Deep Learning in the 3D World
Applying deep learning to 3D geometry is a challenging area of research because we typically represent 3D shapes as non-Euclidean data. This makes it difficult to apply convolutional neural networks (CNNs), because CNNs are designed to operate on Euclidean domains. Nevertheless, the deep learning community has devised many ingenious techniques to use deep learning for processing and generating 3D shapes. This deep dive session will cover the most exciting developments in the field of deep learning for 3D geometry. The following broad topics will be covered: 1) Using grid structures to create Euclidean domains for convolution. 2) Applying deep learning directly to unstructured 3D point clouds. 3) Generating 3D shapes using deep neural networks. Along the way, we will encounter popular 3D deep learning architectures such as PointNet and AtlasNet.

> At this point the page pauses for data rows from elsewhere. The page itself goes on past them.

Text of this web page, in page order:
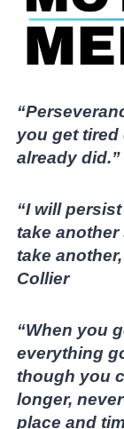
you get
already
“I will
take another
take
Collier
“When you
everything
though you
longer,
place and
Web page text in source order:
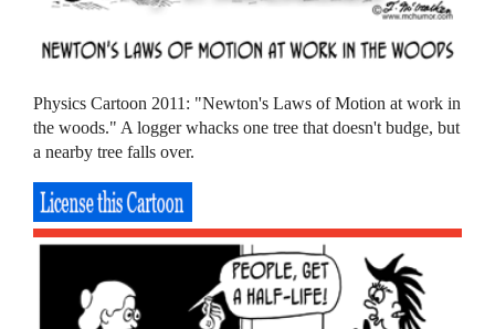
Physics Cartoon 2011: "Newton's Laws of Motion at work in
the woods." A logger whacks one tree that doesn't budge, but
a nearby tree falls over.
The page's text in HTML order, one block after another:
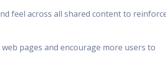
feel across all shared content to
pages and encourage more users to
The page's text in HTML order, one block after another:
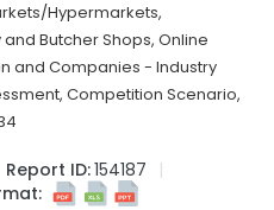
Hypermarkets,
Butcher Shops, Online
and Companies - Industry
Competition Scenario,
Report ID:154187
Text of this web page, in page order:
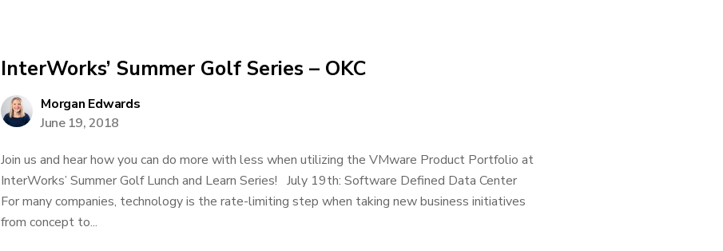
InterWorks’ Summer Golf Series – OKC
Morgan Edwards
June 19, 2018
Join us and hear how you can do more with less when utilizing the VMware Product Portfolio at
InterWorks’ Summer Golf Lunch and Learn Series! July 19th: Software Defined Data Center
For many companies, technology is the rate-limiting step when taking new business initiatives
from concept to...
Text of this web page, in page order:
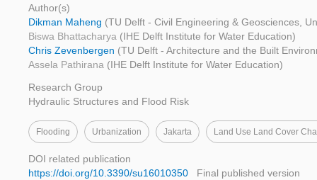
Author(s)
Dikman Maheng (TU Delft - Civil Engineering & Geosciences,
Biswa Bhattacharya (IHE Delft Institute for Water Education)
Chris Zevenbergen (TU Delft - Architecture and the Built
Assela Pathirana (IHE Delft Institute for Water Education)
Research Group
Hydraulic Structures and Flood Risk
Flooding Urbanization Jakarta Land Use Land Cover
DOI related publication
https://doi.org/10.3390/su16010350
Final published version
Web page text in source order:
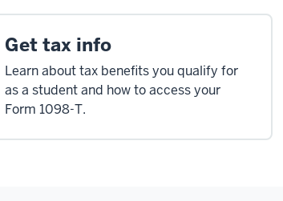
Get tax info
Learn about tax benefits you qualify for
as a student and how to access your
Form 1098-T.
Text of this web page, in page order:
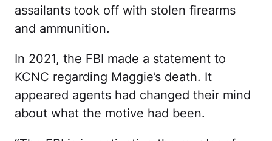
assailants took off with stolen firearms
and ammunition.
In 2021, the FBI made a statement to
KCNC regarding Maggie’s death. It
appeared agents had changed their mind
about what the motive had been.
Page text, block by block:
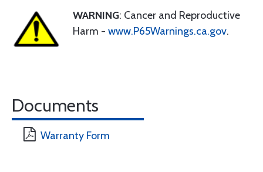
WARNING: Cancer and Reproductive
Harm - www.P65Warnings.ca.gov.
Documents
Warranty Form
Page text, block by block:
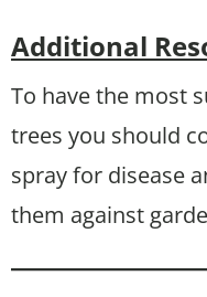
Additional
To have the most
trees you should
spray for disease
them against
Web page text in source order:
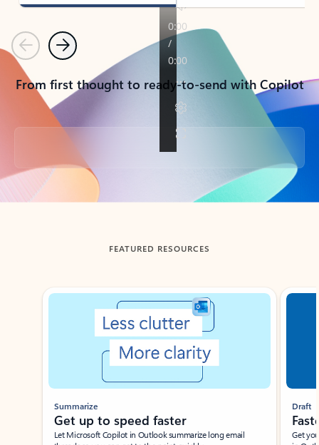
PreviousNext
From first thought to ready-to-send with Copilot
Back to tabs
FEATURED RESOURCES
Showing slide 1 of 3
Summarize
Get up to speed faster ​
Let Microsoft Copilot in Outlook summarize long email
Draft
Get
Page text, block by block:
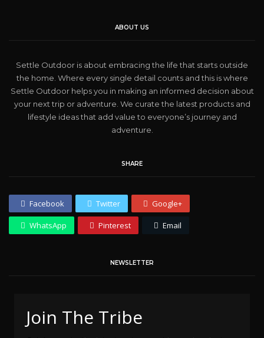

Prashant Raina is a Ph.D candidate at Concordia University, Montreal, completing his thesis titled “Fine Feature Reconstruction in Point Set Surfaces Using Deep Learning”. His research interests lie at the intersection of deep learning with 3D graphics, 3D geometry and computer vision. He is particularly interested in 3D point clouds as a geometry representation for both computer vision and rendering. He has previously given talks on his work on incorporating deep learning into 3D surface reconstruction from point clouds at the Autodesk Montreal Tech Talks in 2018, as well as the conference Graphics Interface 2018.